* **INPUT RECORDS**:

● ● ● ●

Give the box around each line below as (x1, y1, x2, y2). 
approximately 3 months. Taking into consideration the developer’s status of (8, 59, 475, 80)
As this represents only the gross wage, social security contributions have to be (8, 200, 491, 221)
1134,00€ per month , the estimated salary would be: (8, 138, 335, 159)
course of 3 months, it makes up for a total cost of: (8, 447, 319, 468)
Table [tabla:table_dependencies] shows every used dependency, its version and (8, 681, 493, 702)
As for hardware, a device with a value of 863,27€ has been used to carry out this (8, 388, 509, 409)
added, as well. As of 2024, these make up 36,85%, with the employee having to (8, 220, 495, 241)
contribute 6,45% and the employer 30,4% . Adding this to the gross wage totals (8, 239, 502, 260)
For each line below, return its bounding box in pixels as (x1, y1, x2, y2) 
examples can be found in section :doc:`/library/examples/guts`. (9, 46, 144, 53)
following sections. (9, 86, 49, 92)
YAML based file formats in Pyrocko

● ● ● ●

* **REQUIRED WORK**: Only the stretch of lines that begins with the one holding "approximately 3 months." and ends with the last line above belongs in the answer; please write it out exactly.

* **EXPECTED ANSWER**:
approximately 3 months. Taking into consideration the developer’s status of (8, 59, 475, 80)
As this represents only the gross wage, social security contributions have to be (8, 200, 491, 221)
1134,00€ per month , the estimated salary would be: (8, 138, 335, 159)
course of 3 months, it makes up for a total cost of: (8, 447, 319, 468)
Table [tabla:table_dependencies] shows every used dependency, its version and (8, 681, 493, 702)
As for hardware, a device with a value of 863,27€ has been used to carry out this (8, 388, 509, 409)
added, as well. As of 2024, these make up 36,85%, with the employee having to (8, 220, 495, 241)
contribute 6,45% and the employer 30,4% . Adding this to the gross wage totals (8, 239, 502, 260)
For each line below, return its bounding box in pixels as (x1, y1, x2, y2) 
examples can be found in section :doc:`/library/examples/guts`. (9, 46, 144, 53)
following sections. (9, 86, 49, 92)
YAML based file formats in Pyrocko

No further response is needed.